Center for the Built Environment (CBE), University of California Berkeley, Berkeley, CA 94720, USA
Institute for Occupational, Social and Environmental Medicine, Medical Faculty, RWTH Aachen University, 52074 Aachen, Germany
Author to whom correspondence should be addressed.
Buildings 2022, 12(7), 985;
Received: 6 July 2022 / Accepted: 6 July 2022 / Published: 11 July 2022
(This article belongs to the Special Issue New Approaches to Modelling Occupant Comfort)
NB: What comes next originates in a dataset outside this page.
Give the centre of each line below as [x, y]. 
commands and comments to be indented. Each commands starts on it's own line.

Heating and cooling indoor environments is responsible for the largest share of energy consumption in buildings. Reducing the carbon footprint of the built environment relies on a balance of energy efficiency measures that simultaneously ensure occupant thermal comfort. Overlaying this challenge is a shift towards building designs and layouts that promote well-being, health and improve occupants’ experience of their space. In this line of thought, long-standing paradigms focusing on thermal neutrality and steady-state conditions are being reconsidered. Recent interest in thermal alliesthesia as a framework to understand thermal perception (Parkinson and de Dear) [1] has reported different dimensions to occupant comfort (Schweiker et al., 2020) [2] than the prevailing models. In discussing the most suitable thermal exposures for human well-being, health and resilience, Schweiker (2022) [3] suggested three dimensions: relief, encouragement and enjoyment. Relief from thermal extremes—most close to neutrality—needs to be assured wherever necessary due to personal or contextual risk factors or demands. Second, enhancing well-being, health and resilience requires encouraging conditions outside thermal neutrality to stimulate human thermal adaptation. Third, enjoyment through thermal alliesthesia is not only an important driver of behaviour, but likely an exposure to counter thermal boredom and prioritise thermal delight (Heschong, 1979) [4].
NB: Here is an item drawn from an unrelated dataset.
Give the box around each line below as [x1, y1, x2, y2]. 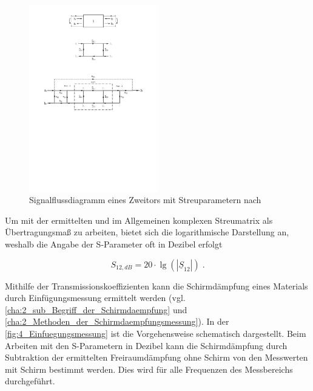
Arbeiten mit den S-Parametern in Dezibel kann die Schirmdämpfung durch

With this Special Issue of Buildings, we wanted to focus on innovative research efforts to assess and model the thermal experience of building occupants. Successfully navigating this changing landscape requires novel approaches to understanding the psycho-physical relationship between thermal environments and occupant perception to increase the resilience of humans and buildings in a rapidly changing world. Applying new ways of conditioning buildings to support and assess these new concepts of thermal comfort is crucial to bridge the gap between research and practice. The six articles selected for this Special Issue address this context through their own means, presenting an exciting variety of research conducted in the field.
The first article addresses the methods to collect data from occupants and their environment to inform the development of models related to subjective thermal comfort. Collecting subjective responses was a time-consuming exercise in the past, but recent technological advancements enable new methods and opportunities. A novel approach presented by Jayathissa et al. (2020) [5] used smartwatches for “collecting intensive longitudinal subjective feedback”. After developing the underlying technology, they were able to effortlessly collect several thousand survey responses within two weeks. The resulting dataset served as the basis to analyse participants thermal preferences and inherent variance. The conclusions highlight the need to go beyond “one-size-fits-all comfort models” towards individualised momentary approaches.
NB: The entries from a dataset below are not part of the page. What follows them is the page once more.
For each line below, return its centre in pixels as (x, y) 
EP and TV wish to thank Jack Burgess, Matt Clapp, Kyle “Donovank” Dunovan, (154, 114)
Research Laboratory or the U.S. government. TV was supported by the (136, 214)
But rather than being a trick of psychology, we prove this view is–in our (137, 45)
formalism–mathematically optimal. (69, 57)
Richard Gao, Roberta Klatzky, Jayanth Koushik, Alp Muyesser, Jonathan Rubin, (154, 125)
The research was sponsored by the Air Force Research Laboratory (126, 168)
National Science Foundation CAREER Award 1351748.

The second article presents another methodologically unique approach to collecting such thermal comfort data. Malakhatka et al. (2021) [6] evaluated the suitability of commercially available wearables to collect data from individuals while sleeping. Their overall research objective was to model the thermal conditions that best support increased sleep quality using wearable technologies. They performed a laboratory study to demonstrate the potential of their approach to collect meaningful data that can be used to develop recommendation models for optimal sleep environments. Such models could guide and support users in modulating their built environment to increase sleep quality.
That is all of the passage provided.